The Government has announced plans to sell off its surplus equity holdings as a unit trust, which we recommended in February. The plan is short on detail and fails to commit to a scheduled disposal programme, instead preferring to time the launch based on "prevailing market conditions". Has the motive behind the intervention changed from protecting the currency to one of maximising profit? At current prices, we calculate that the Exchange Fund will have to sell HK$177bn of shares, or 79% of its holdings, to reduce its portfolio to the target 5% weighting.

EFIL Announces Sale Plans
21 June 1999

After several months of inward reflection and advice from Goldman Sachs, ING Barings and Jardine Fleming, the Hong Kong Government today announced that it plans to sell its excess equity portfolio, acquired during last year's intervention, in the form of a unit trust to be listed in Hong Kong.

No Timing

The use of a unit trust, which is accessible to retail investors as well as institutions was something we recommended in an article on Webb-site.com back on 8-Feb-99. However, we also said that, in the same way that the Government pre-announces a schedule of land sales, it should also commit to a timetable for the sale of its equities in progressive slices, independent of market conditions. This would provide certainty to the market in terms of future supply of equities, without dumping it all in one go. For example, selling 2.5% of the portfolio per month for 40 months would be easily absorbed.

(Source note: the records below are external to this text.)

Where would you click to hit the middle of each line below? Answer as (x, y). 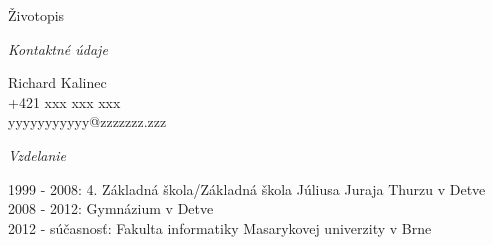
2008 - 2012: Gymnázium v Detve (111, 208)
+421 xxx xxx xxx (64, 101)
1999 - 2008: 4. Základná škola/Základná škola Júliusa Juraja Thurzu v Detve (247, 188)
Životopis (36, 15)
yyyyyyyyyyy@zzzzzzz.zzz (87, 121)
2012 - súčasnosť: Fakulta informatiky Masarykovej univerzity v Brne (220, 227)
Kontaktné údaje (58, 48)
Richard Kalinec (57, 82)
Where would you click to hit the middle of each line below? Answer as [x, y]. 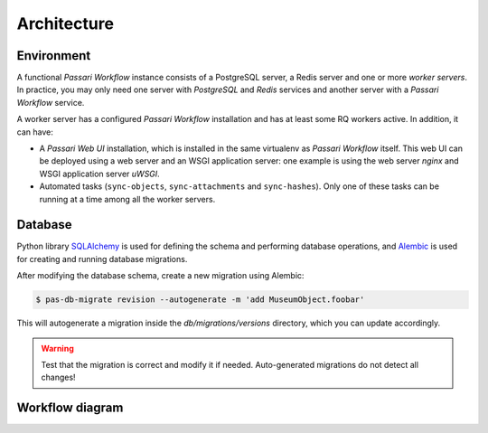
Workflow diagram [70, 408]
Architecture [66, 24]
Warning [57, 348]
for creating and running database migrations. [102, 259]
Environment [54, 56]
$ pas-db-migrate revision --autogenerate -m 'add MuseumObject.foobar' [200, 300]
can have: [35, 132]
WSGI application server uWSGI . [99, 174]
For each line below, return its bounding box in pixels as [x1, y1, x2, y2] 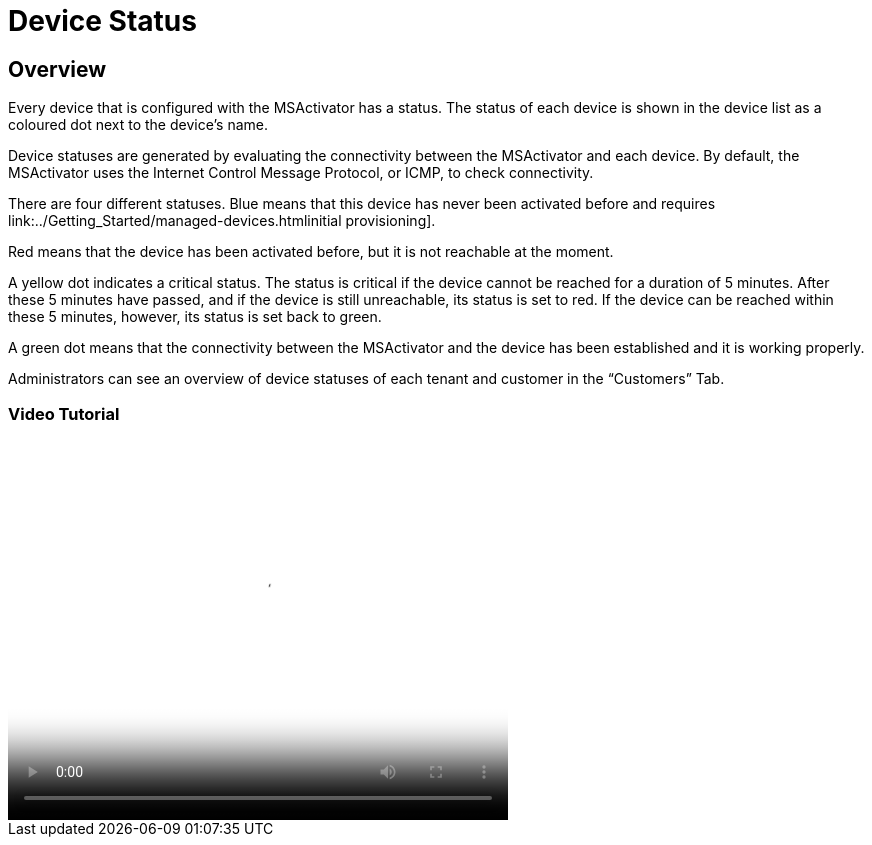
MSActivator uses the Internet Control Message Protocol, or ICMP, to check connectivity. [8, 164, 594, 182]
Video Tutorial [8, 403, 120, 424]
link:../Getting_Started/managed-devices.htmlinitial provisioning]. [8, 212, 436, 230]
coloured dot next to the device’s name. [8, 116, 268, 134]
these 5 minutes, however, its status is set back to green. [8, 308, 382, 326]
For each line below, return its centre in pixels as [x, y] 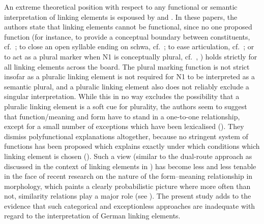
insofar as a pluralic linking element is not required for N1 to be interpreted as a [129, 76]
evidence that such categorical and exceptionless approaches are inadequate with [130, 205]
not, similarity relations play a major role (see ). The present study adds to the [128, 196]
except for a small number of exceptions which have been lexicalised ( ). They [124, 126]
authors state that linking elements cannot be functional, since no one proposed [128, 27]
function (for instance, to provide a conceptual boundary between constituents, [127, 36]
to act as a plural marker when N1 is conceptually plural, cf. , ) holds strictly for [131, 56]
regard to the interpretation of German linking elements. [92, 216]
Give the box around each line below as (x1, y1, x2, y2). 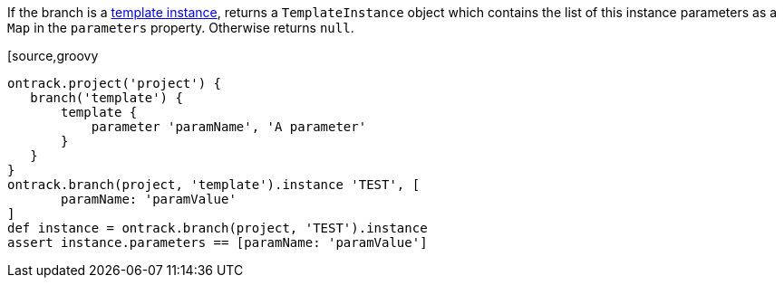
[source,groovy (7, 48, 99, 63)
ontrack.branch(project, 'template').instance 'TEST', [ (7, 177, 421, 192)
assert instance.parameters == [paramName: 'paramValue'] (7, 235, 428, 250)
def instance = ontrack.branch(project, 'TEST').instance (7, 221, 428, 235)
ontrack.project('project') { (7, 76, 222, 90)
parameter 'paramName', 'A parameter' (91, 119, 367, 134)
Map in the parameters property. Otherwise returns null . (7, 20, 354, 35)
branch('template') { (30, 90, 183, 105)
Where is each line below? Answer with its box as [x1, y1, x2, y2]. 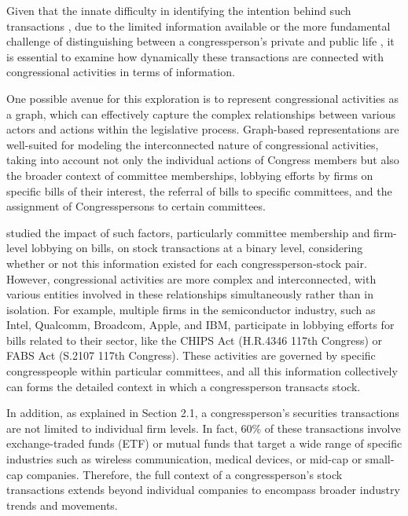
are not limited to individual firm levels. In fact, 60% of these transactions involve [6, 419, 401, 436]
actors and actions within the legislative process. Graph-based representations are [6, 121, 399, 137]
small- [365, 451, 395, 467]
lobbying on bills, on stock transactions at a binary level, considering [31, 240, 363, 256]
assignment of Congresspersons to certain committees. [6, 198, 266, 214]
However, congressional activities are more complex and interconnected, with [6, 270, 377, 287]
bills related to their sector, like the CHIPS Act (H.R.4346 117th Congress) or [6, 331, 383, 348]
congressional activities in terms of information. [6, 64, 235, 80]
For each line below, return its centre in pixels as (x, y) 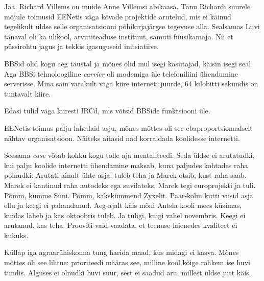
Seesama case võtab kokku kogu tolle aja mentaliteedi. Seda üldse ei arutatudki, (129, 155)
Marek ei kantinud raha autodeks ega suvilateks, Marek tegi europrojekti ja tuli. (130, 185)
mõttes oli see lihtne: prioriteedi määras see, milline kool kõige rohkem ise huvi (127, 262)
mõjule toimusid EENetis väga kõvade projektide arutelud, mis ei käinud (118, 16)
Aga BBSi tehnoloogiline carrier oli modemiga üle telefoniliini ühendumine (121, 73)
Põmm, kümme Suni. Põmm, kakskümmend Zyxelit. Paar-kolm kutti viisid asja (129, 195)
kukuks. (16, 235)
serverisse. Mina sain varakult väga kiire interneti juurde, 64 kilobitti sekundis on (131, 84)
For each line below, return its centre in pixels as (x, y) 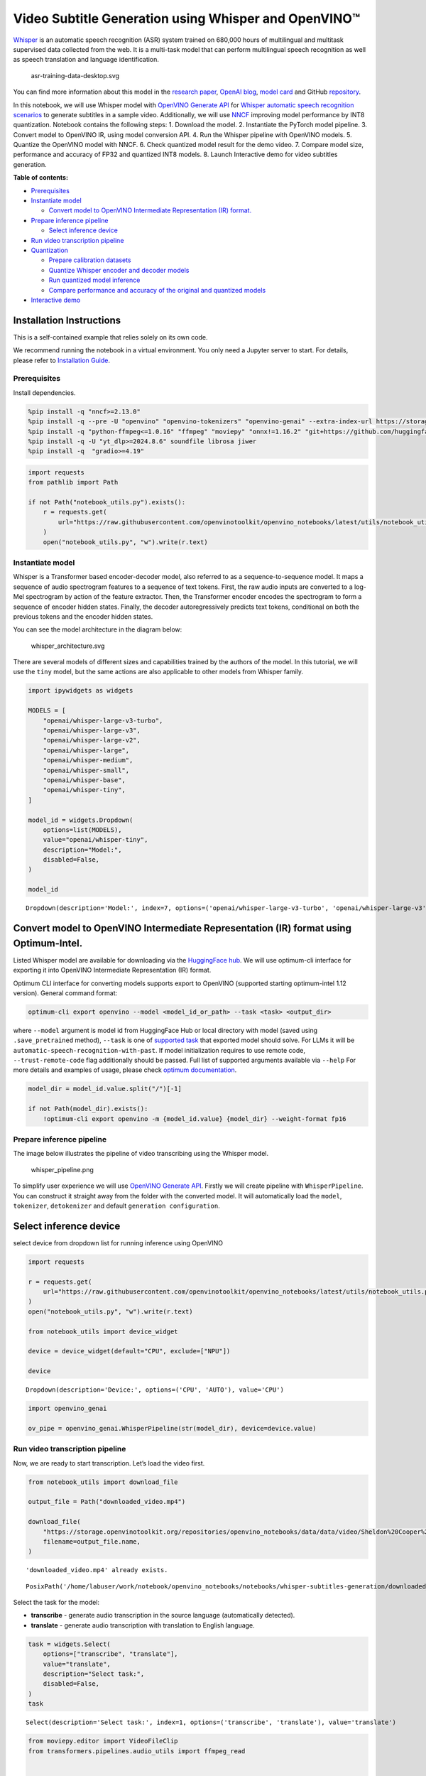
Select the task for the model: (56, 1603)
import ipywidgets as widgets (81, 691)
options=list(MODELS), (82, 830)
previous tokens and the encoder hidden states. (83, 616)
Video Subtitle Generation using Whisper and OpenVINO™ (187, 18)
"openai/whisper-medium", (88, 760)
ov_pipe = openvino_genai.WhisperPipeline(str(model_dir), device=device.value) (172, 1428)
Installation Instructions (67, 320)
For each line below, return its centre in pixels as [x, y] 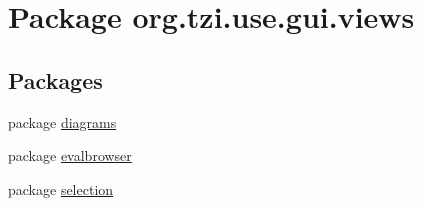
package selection [61, 188]
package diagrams [62, 121]
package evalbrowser [70, 155]
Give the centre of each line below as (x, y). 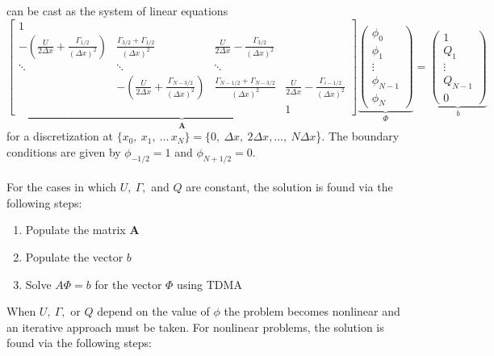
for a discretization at (60, 136)
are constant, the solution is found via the (289, 187)
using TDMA (209, 284)
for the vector (128, 284)
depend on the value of (153, 311)
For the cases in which (62, 187)
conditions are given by (64, 151)
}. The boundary (358, 136)
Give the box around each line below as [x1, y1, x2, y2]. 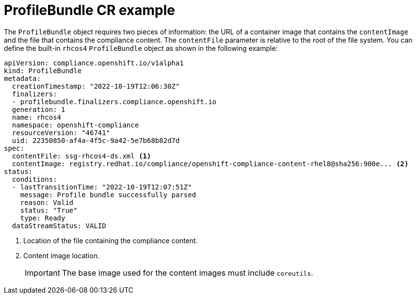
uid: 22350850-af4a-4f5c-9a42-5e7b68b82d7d [12, 136, 180, 144]
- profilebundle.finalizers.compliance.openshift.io [12, 97, 217, 106]
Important [25, 267, 60, 278]
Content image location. [23, 251, 99, 260]
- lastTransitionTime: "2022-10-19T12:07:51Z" [12, 183, 192, 191]
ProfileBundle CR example [4, 2, 175, 18]
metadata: [4, 74, 41, 82]
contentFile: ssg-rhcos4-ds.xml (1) [12, 152, 151, 160]

Instead, Exchange Fund Investment Limited (EFIL) has refused to commit to a timeframe. It states that 4 to 5 months of preparation will be required, but that "the timing of the launch will depend on the prevailing market conditions", thereby leaving uncertainty. This will likely exacerbate volatility in the market as it attempts to decide what level of Hang Seng Index will be acceptable to EFIL. Today's market reaction seems overdone, with the HSI now a whisker below 14,000. A sale is still a sale, and we still have no idea how much the Government will attempt to sell, when, and at what level.

The apparent effort to "time the market" brings into question whether the motives of the original intervention have changed. 10 months ago, the rationale was to protect the Hong Kong dollar against speculators, not to make a killing by cornering the market. Indeed, the only legal basis on which the HKMA felt able to intervene was in its role as guardian of the currency. Have these good (but misguided) intentions now become ones of maximising profit and minimising damage to the share prices of our largest companies? These share prices have out-performed the rest of the market by a large degree since intervention began, as we quantify below, benefiting the fund-raising exercises of several companies and in the process distorting capital allocation within the economy.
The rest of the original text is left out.